# Entries supplied:
Start of Block

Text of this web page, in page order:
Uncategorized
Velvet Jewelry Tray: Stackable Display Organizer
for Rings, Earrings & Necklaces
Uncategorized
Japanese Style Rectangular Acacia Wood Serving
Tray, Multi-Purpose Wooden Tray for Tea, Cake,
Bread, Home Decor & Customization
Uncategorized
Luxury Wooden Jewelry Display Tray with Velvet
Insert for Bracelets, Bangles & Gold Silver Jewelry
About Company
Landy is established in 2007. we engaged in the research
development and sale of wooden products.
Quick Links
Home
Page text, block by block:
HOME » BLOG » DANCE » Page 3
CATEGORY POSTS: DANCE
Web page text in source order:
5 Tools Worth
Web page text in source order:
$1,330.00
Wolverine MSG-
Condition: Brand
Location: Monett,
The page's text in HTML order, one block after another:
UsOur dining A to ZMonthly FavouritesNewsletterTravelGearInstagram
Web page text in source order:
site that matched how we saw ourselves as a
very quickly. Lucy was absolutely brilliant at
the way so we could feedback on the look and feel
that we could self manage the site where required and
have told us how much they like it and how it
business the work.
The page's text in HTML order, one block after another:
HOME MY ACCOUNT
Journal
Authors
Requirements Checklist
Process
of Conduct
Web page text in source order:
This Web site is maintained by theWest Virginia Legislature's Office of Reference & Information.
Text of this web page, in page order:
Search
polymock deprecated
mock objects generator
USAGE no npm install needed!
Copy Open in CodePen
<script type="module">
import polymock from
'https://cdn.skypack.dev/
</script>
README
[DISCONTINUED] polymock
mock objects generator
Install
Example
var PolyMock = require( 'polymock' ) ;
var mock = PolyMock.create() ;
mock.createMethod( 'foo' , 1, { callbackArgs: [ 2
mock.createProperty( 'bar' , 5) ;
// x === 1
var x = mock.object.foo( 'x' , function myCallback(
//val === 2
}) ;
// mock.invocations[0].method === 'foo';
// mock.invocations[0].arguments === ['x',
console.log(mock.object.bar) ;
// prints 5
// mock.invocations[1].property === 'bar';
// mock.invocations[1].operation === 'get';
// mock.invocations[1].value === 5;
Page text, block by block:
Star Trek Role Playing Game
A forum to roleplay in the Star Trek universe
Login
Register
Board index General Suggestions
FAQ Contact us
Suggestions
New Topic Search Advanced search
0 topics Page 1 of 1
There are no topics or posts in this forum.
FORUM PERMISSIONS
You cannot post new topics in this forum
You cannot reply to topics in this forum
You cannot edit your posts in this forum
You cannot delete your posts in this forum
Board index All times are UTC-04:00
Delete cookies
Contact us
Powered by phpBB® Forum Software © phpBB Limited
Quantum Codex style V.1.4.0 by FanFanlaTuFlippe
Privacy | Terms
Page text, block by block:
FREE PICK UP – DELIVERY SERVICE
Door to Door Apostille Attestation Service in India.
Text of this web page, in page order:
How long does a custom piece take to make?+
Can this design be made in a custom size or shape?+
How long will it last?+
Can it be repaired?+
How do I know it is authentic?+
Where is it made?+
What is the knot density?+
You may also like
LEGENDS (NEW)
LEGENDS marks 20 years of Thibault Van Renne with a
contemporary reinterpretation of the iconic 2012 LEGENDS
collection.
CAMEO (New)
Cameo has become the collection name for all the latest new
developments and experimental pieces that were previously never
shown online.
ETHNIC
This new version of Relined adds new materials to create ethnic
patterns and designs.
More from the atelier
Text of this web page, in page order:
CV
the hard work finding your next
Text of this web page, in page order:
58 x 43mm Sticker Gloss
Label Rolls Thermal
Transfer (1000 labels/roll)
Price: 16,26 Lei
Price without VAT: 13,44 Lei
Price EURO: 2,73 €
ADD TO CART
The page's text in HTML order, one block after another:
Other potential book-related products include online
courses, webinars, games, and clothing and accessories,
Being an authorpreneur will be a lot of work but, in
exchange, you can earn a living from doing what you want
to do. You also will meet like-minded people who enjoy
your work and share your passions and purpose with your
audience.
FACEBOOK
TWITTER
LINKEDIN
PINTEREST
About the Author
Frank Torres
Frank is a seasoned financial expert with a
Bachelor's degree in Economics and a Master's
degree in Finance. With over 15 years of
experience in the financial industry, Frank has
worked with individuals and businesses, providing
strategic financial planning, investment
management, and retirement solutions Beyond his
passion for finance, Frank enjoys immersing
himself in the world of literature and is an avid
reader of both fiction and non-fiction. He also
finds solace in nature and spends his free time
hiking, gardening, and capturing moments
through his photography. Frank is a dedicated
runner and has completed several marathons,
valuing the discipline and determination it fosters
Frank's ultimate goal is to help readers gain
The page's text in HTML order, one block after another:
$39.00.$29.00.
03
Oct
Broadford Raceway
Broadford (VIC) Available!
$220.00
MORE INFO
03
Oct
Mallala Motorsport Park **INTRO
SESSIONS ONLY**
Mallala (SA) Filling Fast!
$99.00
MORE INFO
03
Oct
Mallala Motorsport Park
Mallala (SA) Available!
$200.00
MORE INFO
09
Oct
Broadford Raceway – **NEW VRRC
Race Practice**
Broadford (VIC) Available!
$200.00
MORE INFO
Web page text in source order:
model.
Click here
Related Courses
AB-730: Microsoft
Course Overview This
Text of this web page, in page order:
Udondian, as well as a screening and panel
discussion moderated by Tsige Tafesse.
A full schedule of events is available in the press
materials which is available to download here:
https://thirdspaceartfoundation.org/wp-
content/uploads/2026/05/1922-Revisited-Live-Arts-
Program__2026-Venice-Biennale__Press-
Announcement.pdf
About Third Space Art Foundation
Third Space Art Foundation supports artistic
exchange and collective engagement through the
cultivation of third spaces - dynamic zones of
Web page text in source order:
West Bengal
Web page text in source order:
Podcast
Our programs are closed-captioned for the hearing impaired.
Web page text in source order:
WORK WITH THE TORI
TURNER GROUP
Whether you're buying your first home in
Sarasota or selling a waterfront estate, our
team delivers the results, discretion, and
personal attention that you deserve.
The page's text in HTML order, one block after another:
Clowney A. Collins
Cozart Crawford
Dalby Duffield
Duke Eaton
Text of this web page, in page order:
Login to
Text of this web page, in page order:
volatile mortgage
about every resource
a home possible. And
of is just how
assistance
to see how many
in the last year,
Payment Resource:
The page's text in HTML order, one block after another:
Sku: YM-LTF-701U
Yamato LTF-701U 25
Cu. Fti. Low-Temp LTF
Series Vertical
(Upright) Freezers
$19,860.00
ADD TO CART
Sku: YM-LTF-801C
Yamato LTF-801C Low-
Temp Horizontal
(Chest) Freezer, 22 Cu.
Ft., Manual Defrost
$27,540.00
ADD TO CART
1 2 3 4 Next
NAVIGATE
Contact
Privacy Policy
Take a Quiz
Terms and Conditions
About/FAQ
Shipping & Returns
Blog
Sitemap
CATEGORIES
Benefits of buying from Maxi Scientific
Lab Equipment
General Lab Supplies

End of Block

# Your instructions:
Repeat the entire listing exactly.

# Answer for this exercise:
Text of this web page, in page order:
Uncategorized
Velvet Jewelry Tray: Stackable Display Organizer
for Rings, Earrings & Necklaces
Uncategorized
Japanese Style Rectangular Acacia Wood Serving
Tray, Multi-Purpose Wooden Tray for Tea, Cake,
Bread, Home Decor & Customization
Uncategorized
Luxury Wooden Jewelry Display Tray with Velvet
Insert for Bracelets, Bangles & Gold Silver Jewelry
About Company
Landy is established in 2007. we engaged in the research
development and sale of wooden products.
Quick Links
Home
Page text, block by block:
HOME » BLOG » DANCE » Page 3
CATEGORY POSTS: DANCE
Web page text in source order:
5 Tools Worth
Web page text in source order:
$1,330.00
Wolverine MSG-
Condition: Brand
Location: Monett,
The page's text in HTML order, one block after another:
UsOur dining A to ZMonthly FavouritesNewsletterTravelGearInstagram
Web page text in source order:
site that matched how we saw ourselves as a
very quickly. Lucy was absolutely brilliant at
the way so we could feedback on the look and feel
that we could self manage the site where required and
have told us how much they like it and how it
business the work.
The page's text in HTML order, one block after another:
HOME MY ACCOUNT
Journal
Authors
Requirements Checklist
Process
of Conduct
Web page text in source order:
This Web site is maintained by theWest Virginia Legislature's Office of Reference & Information.
Text of this web page, in page order:
Search
polymock deprecated
mock objects generator
USAGE no npm install needed!
Copy Open in CodePen
<script type="module">
import polymock from
'https://cdn.skypack.dev/
</script>
README
[DISCONTINUED] polymock
mock objects generator
Install
Example
var PolyMock = require( 'polymock' ) ;
var mock = PolyMock.create() ;
mock.createMethod( 'foo' , 1, { callbackArgs: [ 2
mock.createProperty( 'bar' , 5) ;
// x === 1
var x = mock.object.foo( 'x' , function myCallback(
//val === 2
}) ;
// mock.invocations[0].method === 'foo';
// mock.invocations[0].arguments === ['x',
console.log(mock.object.bar) ;
// prints 5
// mock.invocations[1].property === 'bar';
// mock.invocations[1].operation === 'get';
// mock.invocations[1].value === 5;
Page text, block by block:
Star Trek Role Playing Game
A forum to roleplay in the Star Trek universe
Login
Register
Board index General Suggestions
FAQ Contact us
Suggestions
New Topic Search Advanced search
0 topics Page 1 of 1
There are no topics or posts in this forum.
FORUM PERMISSIONS
You cannot post new topics in this forum
You cannot reply to topics in this forum
You cannot edit your posts in this forum
You cannot delete your posts in this forum
Board index All times are UTC-04:00
Delete cookies
Contact us
Powered by phpBB® Forum Software © phpBB Limited
Quantum Codex style V.1.4.0 by FanFanlaTuFlippe
Privacy | Terms
Page text, block by block:
FREE PICK UP – DELIVERY SERVICE
Door to Door Apostille Attestation Service in India.
Text of this web page, in page order:
How long does a custom piece take to make?+
Can this design be made in a custom size or shape?+
How long will it last?+
Can it be repaired?+
How do I know it is authentic?+
Where is it made?+
What is the knot density?+
You may also like
LEGENDS (NEW)
LEGENDS marks 20 years of Thibault Van Renne with a
contemporary reinterpretation of the iconic 2012 LEGENDS
collection.
CAMEO (New)
Cameo has become the collection name for all the latest new
developments and experimental pieces that were previously never
shown online.
ETHNIC
This new version of Relined adds new materials to create ethnic
patterns and designs.
More from the atelier
Text of this web page, in page order:
CV
the hard work finding your next
Text of this web page, in page order:
58 x 43mm Sticker Gloss
Label Rolls Thermal
Transfer (1000 labels/roll)
Price: 16,26 Lei
Price without VAT: 13,44 Lei
Price EURO: 2,73 €
ADD TO CART
The page's text in HTML order, one block after another:
Other potential book-related products include online
courses, webinars, games, and clothing and accessories,
Being an authorpreneur will be a lot of work but, in
exchange, you can earn a living from doing what you want
to do. You also will meet like-minded people who enjoy
your work and share your passions and purpose with your
audience.
FACEBOOK
TWITTER
LINKEDIN
PINTEREST
About the Author
Frank Torres
Frank is a seasoned financial expert with a
Bachelor's degree in Economics and a Master's
degree in Finance. With over 15 years of
experience in the financial industry, Frank has
worked with individuals and businesses, providing
strategic financial planning, investment
management, and retirement solutions Beyond his
passion for finance, Frank enjoys immersing
himself in the world of literature and is an avid
reader of both fiction and non-fiction. He also
finds solace in nature and spends his free time
hiking, gardening, and capturing moments
through his photography. Frank is a dedicated
runner and has completed several marathons,
valuing the discipline and determination it fosters
Frank's ultimate goal is to help readers gain
The page's text in HTML order, one block after another:
$39.00.$29.00.
03
Oct
Broadford Raceway
Broadford (VIC) Available!
$220.00
MORE INFO
03
Oct
Mallala Motorsport Park **INTRO
SESSIONS ONLY**
Mallala (SA) Filling Fast!
$99.00
MORE INFO
03
Oct
Mallala Motorsport Park
Mallala (SA) Available!
$200.00
MORE INFO
09
Oct
Broadford Raceway – **NEW VRRC
Race Practice**
Broadford (VIC) Available!
$200.00
MORE INFO
Web page text in source order:
model.
Click here
Related Courses
AB-730: Microsoft
Course Overview This
Text of this web page, in page order:
Udondian, as well as a screening and panel
discussion moderated by Tsige Tafesse.
A full schedule of events is available in the press
materials which is available to download here:
https://thirdspaceartfoundation.org/wp-
content/uploads/2026/05/1922-Revisited-Live-Arts-
Program__2026-Venice-Biennale__Press-
Announcement.pdf
About Third Space Art Foundation
Third Space Art Foundation supports artistic
exchange and collective engagement through the
cultivation of third spaces - dynamic zones of
Web page text in source order:
West Bengal
Web page text in source order:
Podcast
Our programs are closed-captioned for the hearing impaired.
Web page text in source order:
WORK WITH THE TORI
TURNER GROUP
Whether you're buying your first home in
Sarasota or selling a waterfront estate, our
team delivers the results, discretion, and
personal attention that you deserve.
The page's text in HTML order, one block after another:
Clowney A. Collins
Cozart Crawford
Dalby Duffield
Duke Eaton
Text of this web page, in page order:
Login to
Text of this web page, in page order:
volatile mortgage
about every resource
a home possible. And
of is just how
assistance
to see how many
in the last year,
Payment Resource:
The page's text in HTML order, one block after another:
Sku: YM-LTF-701U
Yamato LTF-701U 25
Cu. Fti. Low-Temp LTF
Series Vertical
(Upright) Freezers
$19,860.00
ADD TO CART
Sku: YM-LTF-801C
Yamato LTF-801C Low-
Temp Horizontal
(Chest) Freezer, 22 Cu.
Ft., Manual Defrost
$27,540.00
ADD TO CART
1 2 3 4 Next
NAVIGATE
Contact
Privacy Policy
Take a Quiz
Terms and Conditions
About/FAQ
Shipping & Returns
Blog
Sitemap
CATEGORIES
Benefits of buying from Maxi Scientific
Lab Equipment
General Lab Supplies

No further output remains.